● **YOUR ASSIGNMENT**
Every entry is to be restated exactly; pictures are not part of the copy.

** Opening EXERCISE MATERIALS block **

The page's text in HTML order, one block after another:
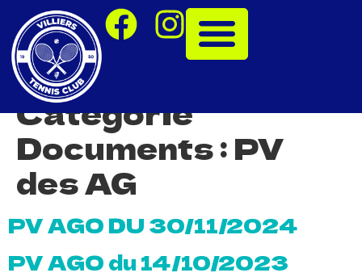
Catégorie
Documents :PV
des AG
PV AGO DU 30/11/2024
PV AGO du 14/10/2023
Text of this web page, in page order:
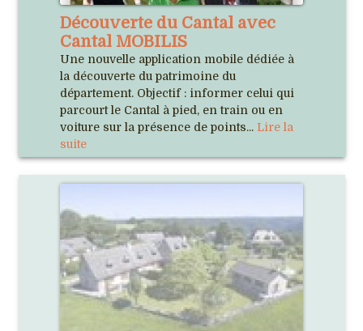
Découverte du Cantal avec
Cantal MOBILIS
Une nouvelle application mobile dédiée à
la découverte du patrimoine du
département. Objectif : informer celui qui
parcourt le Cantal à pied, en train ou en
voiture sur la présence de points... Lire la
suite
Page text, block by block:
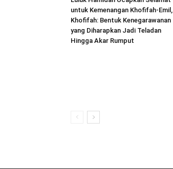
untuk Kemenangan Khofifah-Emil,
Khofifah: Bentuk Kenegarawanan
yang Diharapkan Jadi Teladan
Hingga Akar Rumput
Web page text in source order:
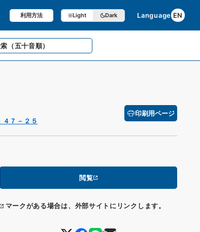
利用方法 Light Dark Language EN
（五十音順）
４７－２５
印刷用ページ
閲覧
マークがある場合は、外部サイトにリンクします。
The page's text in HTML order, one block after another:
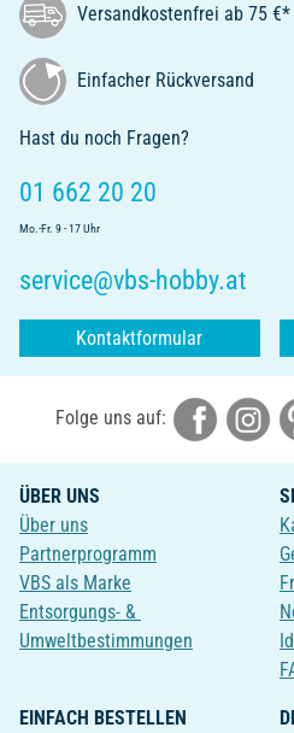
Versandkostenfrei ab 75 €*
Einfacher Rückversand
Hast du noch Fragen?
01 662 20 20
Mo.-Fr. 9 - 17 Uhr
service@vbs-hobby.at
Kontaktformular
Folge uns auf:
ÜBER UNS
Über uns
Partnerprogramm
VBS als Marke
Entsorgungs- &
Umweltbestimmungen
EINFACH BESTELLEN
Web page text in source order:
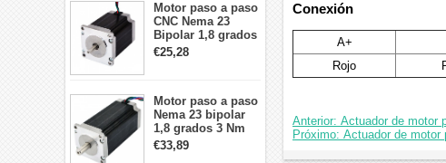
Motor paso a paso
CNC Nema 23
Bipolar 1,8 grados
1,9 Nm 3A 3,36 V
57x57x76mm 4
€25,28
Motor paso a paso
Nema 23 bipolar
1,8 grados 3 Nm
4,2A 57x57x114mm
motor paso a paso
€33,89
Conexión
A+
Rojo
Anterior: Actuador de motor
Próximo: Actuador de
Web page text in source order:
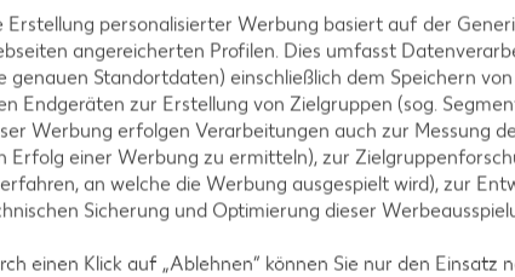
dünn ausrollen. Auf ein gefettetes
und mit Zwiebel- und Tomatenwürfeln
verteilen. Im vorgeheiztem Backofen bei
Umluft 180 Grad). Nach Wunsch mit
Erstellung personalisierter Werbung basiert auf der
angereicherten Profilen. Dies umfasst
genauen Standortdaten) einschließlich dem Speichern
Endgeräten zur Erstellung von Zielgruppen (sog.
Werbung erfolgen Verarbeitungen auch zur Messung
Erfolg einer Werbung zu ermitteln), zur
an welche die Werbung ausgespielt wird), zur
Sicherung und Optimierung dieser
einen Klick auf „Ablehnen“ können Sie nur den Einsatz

** Closing EXERCISE MATERIALS block **

● **ANSWER BELOW**
The page's text in HTML order, one block after another:
Catégorie
Documents :PV
des AG
PV AGO DU 30/11/2024
PV AGO du 14/10/2023
Text of this web page, in page order:
Découverte du Cantal avec
Cantal MOBILIS
Une nouvelle application mobile dédiée à
la découverte du patrimoine du
département. Objectif : informer celui qui
parcourt le Cantal à pied, en train ou en
voiture sur la présence de points... Lire la
suite
Page text, block by block:
untuk Kemenangan Khofifah-Emil,
Khofifah: Bentuk Kenegarawanan
yang Diharapkan Jadi Teladan
Hingga Akar Rumput
Web page text in source order:
利用方法 Light Dark Language EN
（五十音順）
４７－２５
印刷用ページ
閲覧
マークがある場合は、外部サイトにリンクします。
The page's text in HTML order, one block after another:
Versandkostenfrei ab 75 €*
Einfacher Rückversand
Hast du noch Fragen?
01 662 20 20
Mo.-Fr. 9 - 17 Uhr
service@vbs-hobby.at
Kontaktformular
Folge uns auf:
ÜBER UNS
Über uns
Partnerprogramm
VBS als Marke
Entsorgungs- &
Umweltbestimmungen
EINFACH BESTELLEN
Web page text in source order:
Motor paso a paso
CNC Nema 23
Bipolar 1,8 grados
1,9 Nm 3A 3,36 V
57x57x76mm 4
€25,28
Motor paso a paso
Nema 23 bipolar
1,8 grados 3 Nm
4,2A 57x57x114mm
motor paso a paso
€33,89
Conexión
A+
Rojo
Anterior: Actuador de motor
Próximo: Actuador de
Web page text in source order:
dünn ausrollen. Auf ein gefettetes
und mit Zwiebel- und Tomatenwürfeln
verteilen. Im vorgeheiztem Backofen bei
Umluft 180 Grad). Nach Wunsch mit
Erstellung personalisierter Werbung basiert auf der
angereicherten Profilen. Dies umfasst
genauen Standortdaten) einschließlich dem Speichern
Endgeräten zur Erstellung von Zielgruppen (sog.
Werbung erfolgen Verarbeitungen auch zur Messung
Erfolg einer Werbung zu ermitteln), zur
an welche die Werbung ausgespielt wird), zur
Sicherung und Optimierung dieser
einen Klick auf „Ablehnen“ können Sie nur den Einsatz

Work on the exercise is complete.